(Beginning of Exercise data)

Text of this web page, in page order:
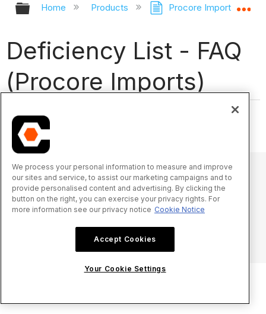
Expand/collapse global hierarchy
Home Products Procore Imports
Deficiency List - FAQ
(Procore Imports)
There are currently no FAQs for this tool.
© 2025 Procore Technologies, Inc.
Terms of Service procore.com
We process your personal information to measure and improve
our sites and service, to assist our marketing campaigns and to
provide personalised content and advertising. By clicking the
button on the right, you can exercise your privacy rights. For
more information see our privacy notice Cookie Notice
Accept Cookies
Your Cookie Settings
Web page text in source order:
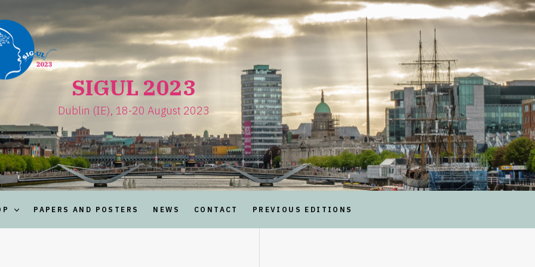
SIGUL 2023
Dublin (IE), 18-20 August 2023
PAPERS AND POSTERS NEWS CONTACT PREVIOUS EDITIONS
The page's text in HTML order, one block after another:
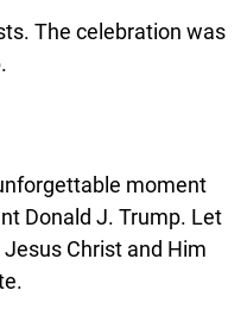
The celebration was
moment
Donald J. Trump. Let
Christ and Him
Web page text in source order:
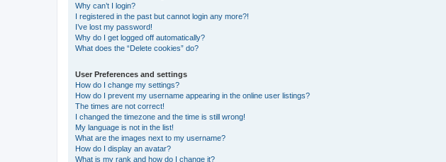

(End of Exercise data)

Your reply should hold only the lines from the one that contains "The page's text" through the last line of the records above, exact and complete, and no pictures.

Answer to this exercise:
The page's text in HTML order, one block after another:
The celebration was
moment
Donald J. Trump. Let
Christ and Him
Web page text in source order:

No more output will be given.